Kim Petras: Clarity (BunHead)



Die deutsche Sängerin Kim Petras „dropt“ (wie es seit einiger Zeit heißt) bereits das ganze Jahr in regelmäßigen abständen neue Songs und sorgt mit Bubblegum-Pop, der sich im Gedächtnis festsetzt, im Internet für Aufsehen. Sieben dieser Songs wurden für ihr neues Projekt Clarity zusammengefasst; es hat zwar noch keiner im Mainstream für Furore gesorgt, doch alle sieben erinnern an die Top 40 der frühen 2000er, wenn sie diese nicht direkt imitieren: der schimmernde Bop „Sweet Spot“, das basslastige „Meet the Parents“ und der köstlich tragische Emo-Pop von „All I Do is Cry“ können sich mehr als nur hören lassen. Petrras hat an den Schulen von Britney und Christina studiert und klingt wie ein Superstar aus einem Paralleluniversum, in dem fast alles wie in unserem ist und nur andere Namen hat. Doch wie Charli XCX, mit der sie bereits zwei Songs aufnahm, experimentiert sie am Rand des Mainstream-Pop, weshalb sie noch ziemlich weit davon entfernt ist, ein allgemein bekannter Popstar zu sein.

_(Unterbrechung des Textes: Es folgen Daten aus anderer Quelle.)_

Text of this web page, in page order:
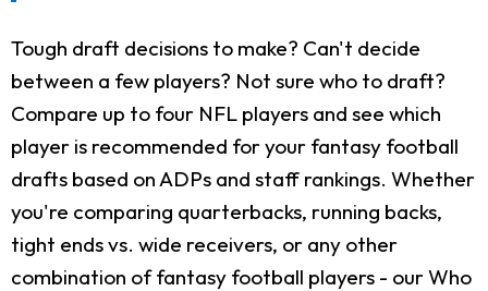
Tough draft decisions to make? Can't decide
between a few players? Not sure who to draft?
Compare up to four NFL players and see which
player is recommended for your fantasy football
drafts based on ADPs and staff rankings. Whether
you're comparing quarterbacks, running backs,
tight ends vs. wide receivers, or any other
combination of fantasy football players - our Who
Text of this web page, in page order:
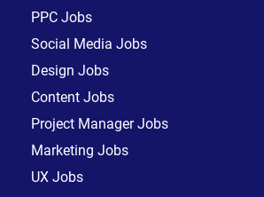
PPC Jobs
Social Media Jobs
Design Jobs
Content Jobs
Project Manager Jobs
Marketing Jobs
UX Jobs
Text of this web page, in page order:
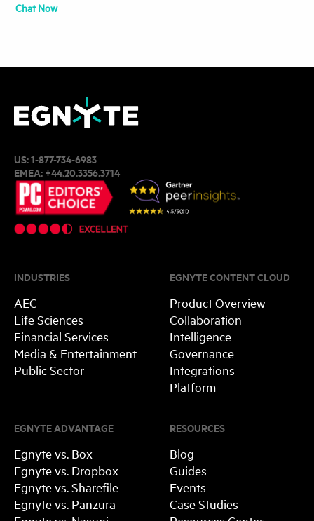
Chat Now
US:1-877-734-6983
EMEA:+44.20.3356.3714
INDUSTRIES
AEC
Life Sciences
Financial Services
Media & Entertainment
Public Sector
RESOURCES
Blog
Guides
Events
Case Studies
EGNYTE ADVANTAGE
Egnyte vs. Box
Egnyte vs. Dropbox
Egnyte vs. Sharefile
Egnyte vs. Panzura
EGNYTE CONTENT CLOUD
Product Overview
Collaboration
Intelligence
Governance
Integrations
Platform

Clarity verdankt seinen Hochglanz-Sound dem Produzenten Lukasz Gottwald, wesentlich bekannter als Dr Luke, der von Kesha 2014 der Vergewaltigung und anderer Arten von Missbrauch beschuldigt wurde. (Gottwald bestreitet diese Vorwürfe und hat Kesha wegen Vertragsbruchs und Verleumdung geklagt.) Für manche wird Petras' Projekt deshalb wegen der Mitarbeit des umstrittenen Produzenten immer mit einem Makel behaftet sein. Doch der wahre Reiz dieser Songs liegt in Petras’ unbekümmertem Selbstvertrauen; dass die Pool-Party-Hooks mit Texten unter anderem über Eigenliebe vor allem bei ihrer LGBTQ-Fangemeinde sehr gut ankommen, schadet ebenfalls nicht. Sie hat keine Angst davor, sich verletzlich zu zeigen, aber es sind die pochenden Rhythmen und die Botschaften von Widerstandsfähigkeit und Spaß am Leben, die Songs wie „Blow It All“ (“Tonight, we live like we’re not gonna die”) Herz verleihen.

Popmusik ist heutzutage wieder sehr politisch, aber die besten Popsongs bieten entweder „campy“ Eskapismus oder stärkende Mantras. Es ist offensichtlich, dass Petras das weiß. Ihre unbeschwerten Hooks glänzen wie Rüstungen aus poliertem Stahl.